==== Study material ====

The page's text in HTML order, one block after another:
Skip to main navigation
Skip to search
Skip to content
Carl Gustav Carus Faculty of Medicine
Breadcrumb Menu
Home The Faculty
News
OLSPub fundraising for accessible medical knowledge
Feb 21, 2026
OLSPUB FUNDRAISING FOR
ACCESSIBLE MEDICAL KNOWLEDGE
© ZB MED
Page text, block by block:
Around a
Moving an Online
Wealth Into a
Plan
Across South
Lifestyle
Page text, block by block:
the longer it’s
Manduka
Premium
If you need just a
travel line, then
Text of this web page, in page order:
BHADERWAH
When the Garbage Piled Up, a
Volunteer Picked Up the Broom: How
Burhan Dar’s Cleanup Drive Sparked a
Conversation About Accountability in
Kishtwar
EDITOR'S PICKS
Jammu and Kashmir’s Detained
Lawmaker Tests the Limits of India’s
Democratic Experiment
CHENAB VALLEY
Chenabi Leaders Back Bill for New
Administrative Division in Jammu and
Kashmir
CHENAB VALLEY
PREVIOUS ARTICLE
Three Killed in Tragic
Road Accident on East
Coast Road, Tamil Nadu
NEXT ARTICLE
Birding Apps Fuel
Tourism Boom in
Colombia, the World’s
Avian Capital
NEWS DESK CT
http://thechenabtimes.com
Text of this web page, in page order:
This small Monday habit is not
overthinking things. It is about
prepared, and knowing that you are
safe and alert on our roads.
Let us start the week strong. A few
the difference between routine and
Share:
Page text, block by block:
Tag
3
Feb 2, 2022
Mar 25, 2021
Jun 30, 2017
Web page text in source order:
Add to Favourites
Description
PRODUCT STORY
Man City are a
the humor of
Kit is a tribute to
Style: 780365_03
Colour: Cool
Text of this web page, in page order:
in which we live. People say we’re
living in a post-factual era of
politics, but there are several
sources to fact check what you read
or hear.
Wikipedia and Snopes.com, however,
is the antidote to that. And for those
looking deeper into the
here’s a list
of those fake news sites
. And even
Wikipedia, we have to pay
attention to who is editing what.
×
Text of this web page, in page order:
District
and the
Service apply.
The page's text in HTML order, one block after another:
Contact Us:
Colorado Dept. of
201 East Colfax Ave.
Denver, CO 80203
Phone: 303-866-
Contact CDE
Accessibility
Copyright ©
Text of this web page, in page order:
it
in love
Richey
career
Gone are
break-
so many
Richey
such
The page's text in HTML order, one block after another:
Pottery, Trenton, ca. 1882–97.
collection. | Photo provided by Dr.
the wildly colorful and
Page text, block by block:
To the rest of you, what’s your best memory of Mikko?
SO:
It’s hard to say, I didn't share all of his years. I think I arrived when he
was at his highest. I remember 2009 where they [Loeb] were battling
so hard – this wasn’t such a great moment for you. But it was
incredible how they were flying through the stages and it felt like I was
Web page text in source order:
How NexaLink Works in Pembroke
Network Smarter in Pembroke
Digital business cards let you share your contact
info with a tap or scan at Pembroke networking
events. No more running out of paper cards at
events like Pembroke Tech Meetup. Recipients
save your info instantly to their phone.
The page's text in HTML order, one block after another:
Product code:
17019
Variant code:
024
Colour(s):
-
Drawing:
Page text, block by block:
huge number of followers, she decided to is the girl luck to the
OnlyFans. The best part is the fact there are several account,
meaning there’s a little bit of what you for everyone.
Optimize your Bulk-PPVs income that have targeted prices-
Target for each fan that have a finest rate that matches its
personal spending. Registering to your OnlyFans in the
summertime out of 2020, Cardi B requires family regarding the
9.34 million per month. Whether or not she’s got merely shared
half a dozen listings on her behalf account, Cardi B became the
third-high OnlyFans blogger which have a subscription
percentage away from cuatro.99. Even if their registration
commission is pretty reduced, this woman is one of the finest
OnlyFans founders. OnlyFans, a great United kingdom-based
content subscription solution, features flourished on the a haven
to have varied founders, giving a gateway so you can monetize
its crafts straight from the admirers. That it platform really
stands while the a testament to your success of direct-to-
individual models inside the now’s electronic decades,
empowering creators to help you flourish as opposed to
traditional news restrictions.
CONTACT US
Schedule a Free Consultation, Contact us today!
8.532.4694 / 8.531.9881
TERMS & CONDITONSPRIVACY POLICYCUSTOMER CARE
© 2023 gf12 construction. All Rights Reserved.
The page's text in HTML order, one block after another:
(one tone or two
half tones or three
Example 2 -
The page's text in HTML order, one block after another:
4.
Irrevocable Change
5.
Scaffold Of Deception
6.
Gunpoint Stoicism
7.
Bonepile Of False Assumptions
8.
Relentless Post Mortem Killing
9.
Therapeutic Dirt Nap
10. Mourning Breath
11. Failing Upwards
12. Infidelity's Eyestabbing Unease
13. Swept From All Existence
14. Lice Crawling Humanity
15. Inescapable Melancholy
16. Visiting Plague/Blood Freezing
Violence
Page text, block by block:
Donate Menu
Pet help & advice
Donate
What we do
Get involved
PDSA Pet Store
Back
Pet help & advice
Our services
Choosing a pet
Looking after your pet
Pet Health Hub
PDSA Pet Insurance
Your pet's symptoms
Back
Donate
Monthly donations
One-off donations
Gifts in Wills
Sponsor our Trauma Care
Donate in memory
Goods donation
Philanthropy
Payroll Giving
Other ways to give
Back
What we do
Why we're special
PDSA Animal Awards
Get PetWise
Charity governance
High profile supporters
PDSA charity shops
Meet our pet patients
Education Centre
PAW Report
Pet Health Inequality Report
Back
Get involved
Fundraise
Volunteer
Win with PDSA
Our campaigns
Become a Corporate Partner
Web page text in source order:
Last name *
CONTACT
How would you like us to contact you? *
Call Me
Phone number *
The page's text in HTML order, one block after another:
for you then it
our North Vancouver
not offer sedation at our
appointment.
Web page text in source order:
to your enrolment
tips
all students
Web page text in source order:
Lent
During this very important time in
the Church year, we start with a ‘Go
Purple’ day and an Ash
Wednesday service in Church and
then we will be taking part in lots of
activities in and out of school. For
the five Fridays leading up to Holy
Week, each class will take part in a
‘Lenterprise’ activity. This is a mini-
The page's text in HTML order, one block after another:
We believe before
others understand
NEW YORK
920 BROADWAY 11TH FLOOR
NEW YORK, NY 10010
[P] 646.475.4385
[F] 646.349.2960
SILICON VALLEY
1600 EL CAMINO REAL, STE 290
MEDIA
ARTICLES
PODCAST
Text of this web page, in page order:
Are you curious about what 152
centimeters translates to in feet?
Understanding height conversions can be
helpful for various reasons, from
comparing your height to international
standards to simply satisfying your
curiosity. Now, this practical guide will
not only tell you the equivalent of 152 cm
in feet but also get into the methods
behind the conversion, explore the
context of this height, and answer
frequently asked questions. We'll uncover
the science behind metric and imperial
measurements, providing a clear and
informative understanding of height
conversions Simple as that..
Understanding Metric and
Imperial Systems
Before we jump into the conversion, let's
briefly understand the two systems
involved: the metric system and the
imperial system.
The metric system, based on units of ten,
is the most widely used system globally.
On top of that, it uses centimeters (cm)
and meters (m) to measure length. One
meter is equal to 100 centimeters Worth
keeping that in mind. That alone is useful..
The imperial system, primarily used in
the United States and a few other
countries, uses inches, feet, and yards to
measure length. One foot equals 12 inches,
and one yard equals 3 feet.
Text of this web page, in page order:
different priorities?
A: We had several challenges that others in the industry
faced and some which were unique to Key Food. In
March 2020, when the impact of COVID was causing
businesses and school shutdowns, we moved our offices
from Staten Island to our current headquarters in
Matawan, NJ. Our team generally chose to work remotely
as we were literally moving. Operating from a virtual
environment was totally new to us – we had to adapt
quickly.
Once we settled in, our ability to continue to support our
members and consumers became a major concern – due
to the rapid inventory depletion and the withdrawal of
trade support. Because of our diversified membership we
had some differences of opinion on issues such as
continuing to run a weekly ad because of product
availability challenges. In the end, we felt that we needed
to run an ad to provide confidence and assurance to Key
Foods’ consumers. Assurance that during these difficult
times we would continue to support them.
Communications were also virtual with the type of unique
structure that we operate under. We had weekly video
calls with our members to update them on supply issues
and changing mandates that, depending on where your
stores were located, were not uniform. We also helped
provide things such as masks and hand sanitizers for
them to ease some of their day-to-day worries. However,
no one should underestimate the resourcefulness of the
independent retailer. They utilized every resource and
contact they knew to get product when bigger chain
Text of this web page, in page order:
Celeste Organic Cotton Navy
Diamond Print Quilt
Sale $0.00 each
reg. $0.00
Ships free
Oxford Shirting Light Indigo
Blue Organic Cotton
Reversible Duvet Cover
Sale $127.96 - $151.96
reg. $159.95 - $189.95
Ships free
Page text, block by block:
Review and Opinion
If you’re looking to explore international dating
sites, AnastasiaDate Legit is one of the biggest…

====

**Assignment:**
Looking back over the data above, restate word for word the lines that begin at the line with "individual models inside" and end at the line with "Donate in memory", inclusive.

**Result below:**
individual models inside the now’s electronic decades,
empowering creators to help you flourish as opposed to
traditional news restrictions.
CONTACT US
Schedule a Free Consultation, Contact us today!
8.532.4694 / 8.531.9881
TERMS & CONDITONSPRIVACY POLICYCUSTOMER CARE
© 2023 gf12 construction. All Rights Reserved.
The page's text in HTML order, one block after another:
(one tone or two
half tones or three
Example 2 -
The page's text in HTML order, one block after another:
4.
Irrevocable Change
5.
Scaffold Of Deception
6.
Gunpoint Stoicism
7.
Bonepile Of False Assumptions
8.
Relentless Post Mortem Killing
9.
Therapeutic Dirt Nap
10. Mourning Breath
11. Failing Upwards
12. Infidelity's Eyestabbing Unease
13. Swept From All Existence
14. Lice Crawling Humanity
15. Inescapable Melancholy
16. Visiting Plague/Blood Freezing
Violence
Page text, block by block:
Donate Menu
Pet help & advice
Donate
What we do
Get involved
PDSA Pet Store
Back
Pet help & advice
Our services
Choosing a pet
Looking after your pet
Pet Health Hub
PDSA Pet Insurance
Your pet's symptoms
Back
Donate
Monthly donations
One-off donations
Gifts in Wills
Sponsor our Trauma Care
Donate in memory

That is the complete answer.